● **ASSIGNMENT**
Identify all lines below that hold "room" and collect them.

● **DATASET**
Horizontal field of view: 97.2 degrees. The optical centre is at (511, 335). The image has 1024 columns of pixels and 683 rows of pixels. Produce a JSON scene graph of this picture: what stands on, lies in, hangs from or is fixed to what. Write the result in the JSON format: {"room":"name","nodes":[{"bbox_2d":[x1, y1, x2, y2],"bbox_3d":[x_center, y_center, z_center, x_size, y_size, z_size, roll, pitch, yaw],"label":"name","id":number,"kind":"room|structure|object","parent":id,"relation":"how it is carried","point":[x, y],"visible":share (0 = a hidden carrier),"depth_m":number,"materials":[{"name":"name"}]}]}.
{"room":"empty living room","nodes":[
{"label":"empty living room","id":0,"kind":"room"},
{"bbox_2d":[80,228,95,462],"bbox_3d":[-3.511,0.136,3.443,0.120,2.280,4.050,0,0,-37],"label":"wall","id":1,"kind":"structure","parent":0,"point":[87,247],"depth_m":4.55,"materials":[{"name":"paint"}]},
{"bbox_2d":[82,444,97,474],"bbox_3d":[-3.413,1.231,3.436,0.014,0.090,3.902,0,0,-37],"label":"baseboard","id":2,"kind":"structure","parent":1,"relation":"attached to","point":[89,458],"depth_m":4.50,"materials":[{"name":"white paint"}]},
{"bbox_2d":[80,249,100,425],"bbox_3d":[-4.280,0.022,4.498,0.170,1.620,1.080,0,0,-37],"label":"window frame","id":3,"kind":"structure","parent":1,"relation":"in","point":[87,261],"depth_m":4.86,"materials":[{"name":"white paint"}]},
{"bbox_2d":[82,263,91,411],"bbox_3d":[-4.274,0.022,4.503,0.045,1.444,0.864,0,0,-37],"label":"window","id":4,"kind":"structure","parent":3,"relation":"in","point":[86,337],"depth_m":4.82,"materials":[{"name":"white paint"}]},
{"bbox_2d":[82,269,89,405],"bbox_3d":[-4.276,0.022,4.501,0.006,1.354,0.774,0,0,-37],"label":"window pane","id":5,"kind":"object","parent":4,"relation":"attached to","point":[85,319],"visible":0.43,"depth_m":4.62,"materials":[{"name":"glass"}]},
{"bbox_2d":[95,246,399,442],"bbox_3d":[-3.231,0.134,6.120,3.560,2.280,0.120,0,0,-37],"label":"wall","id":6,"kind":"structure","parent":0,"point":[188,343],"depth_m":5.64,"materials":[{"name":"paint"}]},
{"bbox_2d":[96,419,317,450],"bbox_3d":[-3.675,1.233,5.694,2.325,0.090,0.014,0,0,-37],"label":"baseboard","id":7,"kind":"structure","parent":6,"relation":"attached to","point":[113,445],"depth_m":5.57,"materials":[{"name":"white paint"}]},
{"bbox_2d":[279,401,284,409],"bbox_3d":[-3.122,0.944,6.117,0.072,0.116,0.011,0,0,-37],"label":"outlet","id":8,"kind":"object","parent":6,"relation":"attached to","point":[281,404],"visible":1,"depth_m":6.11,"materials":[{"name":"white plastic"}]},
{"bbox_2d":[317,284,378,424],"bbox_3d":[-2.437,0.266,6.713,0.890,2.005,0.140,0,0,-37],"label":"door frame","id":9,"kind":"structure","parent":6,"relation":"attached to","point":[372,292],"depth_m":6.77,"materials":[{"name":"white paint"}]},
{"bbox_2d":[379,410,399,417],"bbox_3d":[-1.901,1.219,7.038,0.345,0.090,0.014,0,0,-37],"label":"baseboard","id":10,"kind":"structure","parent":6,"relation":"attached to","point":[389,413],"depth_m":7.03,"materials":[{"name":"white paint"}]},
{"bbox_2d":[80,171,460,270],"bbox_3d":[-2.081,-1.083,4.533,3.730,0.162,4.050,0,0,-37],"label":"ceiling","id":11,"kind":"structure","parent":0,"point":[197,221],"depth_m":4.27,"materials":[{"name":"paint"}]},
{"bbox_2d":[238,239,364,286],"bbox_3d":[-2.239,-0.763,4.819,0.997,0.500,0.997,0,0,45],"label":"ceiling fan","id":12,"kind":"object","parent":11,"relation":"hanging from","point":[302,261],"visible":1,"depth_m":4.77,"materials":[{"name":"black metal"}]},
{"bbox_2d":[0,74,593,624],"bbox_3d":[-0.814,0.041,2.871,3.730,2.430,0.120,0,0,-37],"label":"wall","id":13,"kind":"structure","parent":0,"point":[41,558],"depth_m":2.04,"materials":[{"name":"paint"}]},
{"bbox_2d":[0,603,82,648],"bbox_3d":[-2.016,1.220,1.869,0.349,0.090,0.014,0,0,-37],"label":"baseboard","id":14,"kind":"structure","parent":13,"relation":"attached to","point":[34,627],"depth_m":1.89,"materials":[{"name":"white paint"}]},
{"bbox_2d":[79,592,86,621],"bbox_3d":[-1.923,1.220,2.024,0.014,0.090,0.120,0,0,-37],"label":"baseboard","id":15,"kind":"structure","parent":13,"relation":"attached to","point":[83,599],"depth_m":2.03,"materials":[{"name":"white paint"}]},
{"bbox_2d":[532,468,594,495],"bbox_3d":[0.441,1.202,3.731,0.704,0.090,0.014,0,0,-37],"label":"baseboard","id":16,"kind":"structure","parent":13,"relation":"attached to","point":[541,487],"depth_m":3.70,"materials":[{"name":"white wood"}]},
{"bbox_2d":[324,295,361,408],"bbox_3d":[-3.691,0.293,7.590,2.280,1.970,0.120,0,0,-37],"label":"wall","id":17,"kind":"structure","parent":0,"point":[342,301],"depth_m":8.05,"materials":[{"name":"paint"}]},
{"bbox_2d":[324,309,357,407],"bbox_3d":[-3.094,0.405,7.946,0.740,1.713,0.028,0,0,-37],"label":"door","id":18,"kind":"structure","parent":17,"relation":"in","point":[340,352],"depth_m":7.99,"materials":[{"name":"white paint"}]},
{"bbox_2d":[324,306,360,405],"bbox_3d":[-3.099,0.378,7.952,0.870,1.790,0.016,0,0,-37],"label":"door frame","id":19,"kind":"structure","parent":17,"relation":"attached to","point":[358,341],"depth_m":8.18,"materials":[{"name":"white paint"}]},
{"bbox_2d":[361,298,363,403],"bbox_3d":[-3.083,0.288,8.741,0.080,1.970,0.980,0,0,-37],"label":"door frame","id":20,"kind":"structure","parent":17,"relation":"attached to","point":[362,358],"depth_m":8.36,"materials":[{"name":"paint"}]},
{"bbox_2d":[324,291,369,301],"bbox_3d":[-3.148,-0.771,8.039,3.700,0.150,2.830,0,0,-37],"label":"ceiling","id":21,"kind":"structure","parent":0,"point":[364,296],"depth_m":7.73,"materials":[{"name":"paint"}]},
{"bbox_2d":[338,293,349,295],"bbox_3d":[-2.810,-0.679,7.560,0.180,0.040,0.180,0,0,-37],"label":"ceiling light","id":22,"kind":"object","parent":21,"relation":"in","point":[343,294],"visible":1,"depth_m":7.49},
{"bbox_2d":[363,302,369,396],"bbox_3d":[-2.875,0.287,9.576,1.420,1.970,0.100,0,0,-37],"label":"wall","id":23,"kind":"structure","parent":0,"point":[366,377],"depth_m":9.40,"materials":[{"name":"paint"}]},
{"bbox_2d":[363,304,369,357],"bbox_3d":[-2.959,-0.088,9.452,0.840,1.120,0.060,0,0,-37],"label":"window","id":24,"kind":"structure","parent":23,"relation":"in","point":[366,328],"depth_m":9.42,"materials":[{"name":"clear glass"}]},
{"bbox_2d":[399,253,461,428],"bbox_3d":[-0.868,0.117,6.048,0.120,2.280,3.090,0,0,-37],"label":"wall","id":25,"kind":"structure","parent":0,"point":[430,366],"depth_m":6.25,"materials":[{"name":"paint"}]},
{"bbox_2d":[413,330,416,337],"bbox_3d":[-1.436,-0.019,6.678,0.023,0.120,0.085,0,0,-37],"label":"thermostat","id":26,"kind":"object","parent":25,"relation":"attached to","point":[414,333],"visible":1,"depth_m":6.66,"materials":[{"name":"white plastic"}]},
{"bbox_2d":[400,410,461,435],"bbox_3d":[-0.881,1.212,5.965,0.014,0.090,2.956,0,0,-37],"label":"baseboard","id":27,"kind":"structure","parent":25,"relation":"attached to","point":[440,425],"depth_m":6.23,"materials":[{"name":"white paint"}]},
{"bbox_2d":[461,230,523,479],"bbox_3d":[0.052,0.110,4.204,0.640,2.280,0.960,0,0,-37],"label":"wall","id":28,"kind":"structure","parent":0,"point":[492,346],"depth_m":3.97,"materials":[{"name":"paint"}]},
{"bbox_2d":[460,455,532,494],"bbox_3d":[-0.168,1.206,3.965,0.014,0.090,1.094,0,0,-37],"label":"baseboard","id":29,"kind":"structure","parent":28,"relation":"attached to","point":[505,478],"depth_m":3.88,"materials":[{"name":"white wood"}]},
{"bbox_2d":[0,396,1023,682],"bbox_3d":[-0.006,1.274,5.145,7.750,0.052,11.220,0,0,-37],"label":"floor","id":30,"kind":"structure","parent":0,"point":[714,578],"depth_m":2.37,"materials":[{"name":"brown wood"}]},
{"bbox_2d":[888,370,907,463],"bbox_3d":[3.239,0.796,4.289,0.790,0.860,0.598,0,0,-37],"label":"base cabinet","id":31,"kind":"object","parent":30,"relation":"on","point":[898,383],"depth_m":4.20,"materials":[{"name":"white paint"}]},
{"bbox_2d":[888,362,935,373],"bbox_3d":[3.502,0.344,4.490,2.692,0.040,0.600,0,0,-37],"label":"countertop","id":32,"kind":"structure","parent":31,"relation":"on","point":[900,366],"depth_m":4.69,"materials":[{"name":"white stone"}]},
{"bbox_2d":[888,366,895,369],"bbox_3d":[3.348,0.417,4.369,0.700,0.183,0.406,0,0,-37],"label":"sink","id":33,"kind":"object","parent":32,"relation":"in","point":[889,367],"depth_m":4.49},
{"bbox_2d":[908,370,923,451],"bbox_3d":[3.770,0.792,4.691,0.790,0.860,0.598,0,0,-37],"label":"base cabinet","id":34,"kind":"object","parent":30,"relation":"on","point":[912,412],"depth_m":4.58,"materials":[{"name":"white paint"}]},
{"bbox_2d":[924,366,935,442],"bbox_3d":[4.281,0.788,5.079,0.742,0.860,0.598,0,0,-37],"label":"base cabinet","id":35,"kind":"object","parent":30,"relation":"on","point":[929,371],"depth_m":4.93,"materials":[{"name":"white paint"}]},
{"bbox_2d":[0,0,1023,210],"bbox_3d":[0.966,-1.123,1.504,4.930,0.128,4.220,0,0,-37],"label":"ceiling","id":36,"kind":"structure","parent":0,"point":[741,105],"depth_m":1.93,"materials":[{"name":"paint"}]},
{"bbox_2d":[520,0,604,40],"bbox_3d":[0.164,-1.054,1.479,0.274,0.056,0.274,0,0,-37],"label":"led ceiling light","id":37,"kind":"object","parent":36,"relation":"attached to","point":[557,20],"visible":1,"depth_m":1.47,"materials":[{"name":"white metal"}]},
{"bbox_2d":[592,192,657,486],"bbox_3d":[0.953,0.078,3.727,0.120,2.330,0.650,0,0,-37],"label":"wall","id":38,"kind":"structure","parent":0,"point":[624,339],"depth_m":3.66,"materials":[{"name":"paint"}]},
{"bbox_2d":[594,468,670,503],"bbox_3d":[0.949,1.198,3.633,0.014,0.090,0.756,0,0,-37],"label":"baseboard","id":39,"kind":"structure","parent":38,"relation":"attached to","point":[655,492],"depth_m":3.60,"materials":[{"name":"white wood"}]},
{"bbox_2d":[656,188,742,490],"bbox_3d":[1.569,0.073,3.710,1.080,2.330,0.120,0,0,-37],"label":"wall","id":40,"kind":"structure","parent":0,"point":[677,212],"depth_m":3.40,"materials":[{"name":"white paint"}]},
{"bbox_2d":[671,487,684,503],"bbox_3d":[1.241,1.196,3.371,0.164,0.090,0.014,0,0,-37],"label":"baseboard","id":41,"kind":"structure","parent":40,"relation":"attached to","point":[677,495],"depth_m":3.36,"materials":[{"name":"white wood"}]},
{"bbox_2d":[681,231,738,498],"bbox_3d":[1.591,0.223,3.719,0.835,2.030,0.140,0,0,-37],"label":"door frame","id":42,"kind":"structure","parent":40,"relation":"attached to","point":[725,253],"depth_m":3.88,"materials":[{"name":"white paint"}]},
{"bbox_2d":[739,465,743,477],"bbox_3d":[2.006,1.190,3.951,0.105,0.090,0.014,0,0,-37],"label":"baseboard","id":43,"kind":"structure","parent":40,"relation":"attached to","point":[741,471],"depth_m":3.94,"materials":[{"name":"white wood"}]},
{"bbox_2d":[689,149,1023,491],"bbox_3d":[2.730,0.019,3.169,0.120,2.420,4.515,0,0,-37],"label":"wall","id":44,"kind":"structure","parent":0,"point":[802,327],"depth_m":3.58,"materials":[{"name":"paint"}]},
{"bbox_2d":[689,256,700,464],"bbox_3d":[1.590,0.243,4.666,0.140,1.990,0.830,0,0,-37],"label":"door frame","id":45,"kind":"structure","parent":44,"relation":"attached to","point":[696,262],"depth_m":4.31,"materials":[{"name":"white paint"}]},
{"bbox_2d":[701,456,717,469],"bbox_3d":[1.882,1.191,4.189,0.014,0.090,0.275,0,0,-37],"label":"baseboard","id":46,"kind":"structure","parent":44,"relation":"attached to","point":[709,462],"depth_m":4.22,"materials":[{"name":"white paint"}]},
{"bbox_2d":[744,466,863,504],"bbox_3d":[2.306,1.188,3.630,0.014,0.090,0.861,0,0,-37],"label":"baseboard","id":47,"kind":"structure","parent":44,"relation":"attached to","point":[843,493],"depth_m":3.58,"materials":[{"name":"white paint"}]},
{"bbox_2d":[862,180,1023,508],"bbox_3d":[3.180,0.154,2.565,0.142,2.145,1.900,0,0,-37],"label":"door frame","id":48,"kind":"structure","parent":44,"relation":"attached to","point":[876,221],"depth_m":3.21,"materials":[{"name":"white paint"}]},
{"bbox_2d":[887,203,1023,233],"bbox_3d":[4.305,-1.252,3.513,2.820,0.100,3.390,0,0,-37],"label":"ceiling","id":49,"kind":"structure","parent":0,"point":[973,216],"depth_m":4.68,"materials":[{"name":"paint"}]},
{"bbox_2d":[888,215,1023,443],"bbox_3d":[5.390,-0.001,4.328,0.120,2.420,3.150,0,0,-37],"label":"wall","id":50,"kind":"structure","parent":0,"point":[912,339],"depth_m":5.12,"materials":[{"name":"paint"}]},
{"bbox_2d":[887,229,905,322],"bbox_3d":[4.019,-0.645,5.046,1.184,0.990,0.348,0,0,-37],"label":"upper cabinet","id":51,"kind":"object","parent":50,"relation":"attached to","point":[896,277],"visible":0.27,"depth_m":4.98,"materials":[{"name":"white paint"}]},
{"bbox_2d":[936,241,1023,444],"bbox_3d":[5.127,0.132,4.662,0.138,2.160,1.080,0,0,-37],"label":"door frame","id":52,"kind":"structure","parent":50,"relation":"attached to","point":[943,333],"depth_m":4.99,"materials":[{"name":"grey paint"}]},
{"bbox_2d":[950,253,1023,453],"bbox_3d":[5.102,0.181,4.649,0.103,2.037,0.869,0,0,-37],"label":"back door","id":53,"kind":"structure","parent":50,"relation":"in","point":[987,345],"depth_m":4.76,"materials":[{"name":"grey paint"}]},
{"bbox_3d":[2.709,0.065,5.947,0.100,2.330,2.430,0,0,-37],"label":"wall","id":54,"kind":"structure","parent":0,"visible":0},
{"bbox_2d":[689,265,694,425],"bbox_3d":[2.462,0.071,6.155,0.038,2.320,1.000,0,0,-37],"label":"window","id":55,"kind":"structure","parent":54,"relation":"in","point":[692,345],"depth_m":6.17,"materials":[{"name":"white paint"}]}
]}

● **EXPECTED OUTPUT**
Horizontal field of view: 97.2 degrees. The optical centre is at (511, 335). The image has 1024 columns of pixels and 683 rows of pixels. Produce a JSON scene graph of this picture: what stands on, lies in, hangs from or is fixed to what. Write the result in the JSON format: {"room":"name","nodes":[{"bbox_2d":[x1, y1, x2, y2],"bbox_3d":[x_center, y_center, z_center, x_size, y_size, z_size, roll, pitch, yaw],"label":"name","id":number,"kind":"room|structure|object","parent":id,"relation":"how it is carried","point":[x, y],"visible":share (0 = a hidden carrier),"depth_m":number,"materials":[{"name":"name"}]}]}.
{"room":"empty living room","nodes":[
{"label":"empty living room","id":0,"kind":"room"},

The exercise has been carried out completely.